Taken together, this in depth proteome analysis of the KC epithelium and the stroma speak of a degenerative process in keratoconus with abnormal mitochondrial functions, lipid metabolism, changes in innate immune functions, and increased cell death. These are events echoed in degenerative diseases such as age related macular degeneration [28] and Parkinson's disease [29]. Finally, altered proteins identified in the KC epithelium and the stroma will help to narrow down candidate genes and potential upstream regulators for isolated keratoconus types.

Significance.

This study provides, to our knowledge, the most comprehensive proteomic analysis of the vision threatening disease keratoconus, which affects a significant portion of the US and global populations. Using iTRAQ and LC/MS/MS, we have identified significant changes in the human corneal epithelium and stromal proteome that correlate to in vivo clinical findings.
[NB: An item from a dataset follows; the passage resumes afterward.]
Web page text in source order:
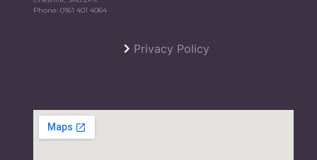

The protein changes identified will lead to molecular insights into disease pathogenesis and provide candidate genes for genetic studies of keratoconus.

Highlights.

1. The largest set (1591 proteins) of corneal proteins identified by LC-MS/MS.

2. Dermatological disease related proteins were most changed in the KC epithelium.

3. Apoptosis-related proteins were elevated in the KC stroma.

4. Several fibrillar collagens and proteoglycans were decreased in the KC stroma.

5. Our results suggest novel KC candidate genes for further genetic testing.